Bioinformatics and Computational Biology Program, Iowa State University, Ames, IA 50011, USA.
Int J Mol Sci. 2020 Aug 8;21(16):5686. doi: 10.3390/ijms21165686.
Multiple mRNA isoforms of the same gene are produced via alternative splicing, a biological mechanism that regulates protein diversity while maintaining genome size. Alternatively spliced mRNA isoforms of the same gene may sometimes have very similar sequence, but they can have significantly diverse effects on cellular function and regulation. The products of alternative splicing have important and diverse functional roles, such as response to environmental stress, regulation of gene expression, human heritable, and plant diseases. The mRNA isoforms of the same gene can have dramatically different functions. Despite the functional importance of mRNA isoforms, very little has been done to annotate their functions. The recent years have however seen the development of several computational methods aimed at predicting mRNA isoform level biological functions. These methods use a wide array of proteo-genomic data to develop machine learning-based mRNA isoform function prediction tools. In this review, we discuss the computational methods developed for predicting the biological function at the individual mRNA isoform level.

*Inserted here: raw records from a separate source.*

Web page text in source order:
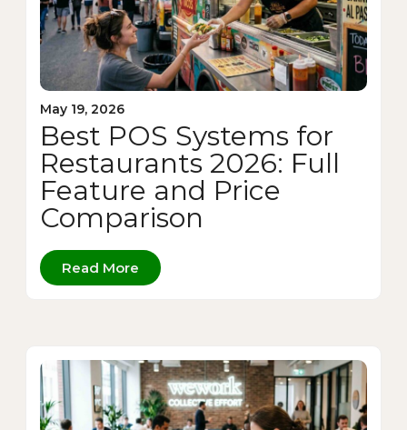
May 19, 2026
Best POS Systems for
Restaurants 2026: Full
Feature and Price
Comparison
Read More
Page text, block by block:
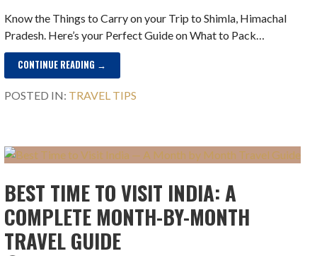
Know the Things to Carry on your Trip to Shimla, Himachal
Pradesh. Here’s your Perfect Guide on What to Pack…
CONTINUE READING →
POSTED IN: TRAVEL TIPS
BEST TIME TO VISIT INDIA: A
COMPLETE MONTH-BY-MONTH
TRAVEL GUIDE
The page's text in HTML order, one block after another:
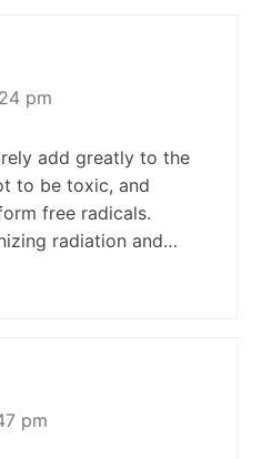
pm
add greatly to the
to be toxic, and
free radicals.
radiation and…
pm
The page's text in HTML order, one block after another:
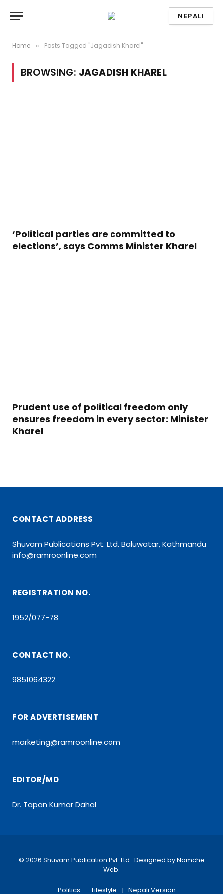
NEPALI
Home » Posts Tagged "Jagadish Kharel"
BROWSING: JAGADISH KHAREL
‘Political parties are committed to
elections’, says Comms Minister Kharel
Prudent use of political freedom only
ensures freedom in every sector: Minister
Kharel
CONTACT ADDRESS
Shuvam Publications Pvt. Ltd. Baluwatar, Kathmandu
info@ramroonline.com
REGISTRATION NO.
1952/077-78
CONTACT NO.
9851064322
FOR ADVERTISEMENT
marketing@ramroonline.com
EDITOR/MD
Dr. Tapan Kumar Dahal
© 2026 Shuvam Publication Pvt. Ltd.. Designed byNamche
Web.
Politics Lifestyle Nepali Version

同一基因的多个 mRNA 异构体通过选择性剪接产生,这是一种调节蛋白质多样性同时保持基因组大小的生物学机制。同一基因的选择性剪接 mRNA 异构体有时具有非常相似的序列,但它们可能对细胞功能和调节有显著不同的影响。选择性剪接的产物具有重要且多样的功能作用,例如对环境压力的反应、基因表达的调节、人类遗传和植物疾病。同一基因的 mRNA 异构体可能具有截然不同的功能。尽管 mRNA 异构体具有重要的功能,但对其功能的注释却很少。然而,近年来已经开发了几种旨在预测 mRNA 异构体水平生物学功能的计算方法。这些方法使用广泛的蛋白质基因组数据来开发基于机器学习的 mRNA 异构体功能预测工具。在这篇综述中,我们讨论了为预测单个 mRNA 异构体水平的生物学功能而开发的计算方法。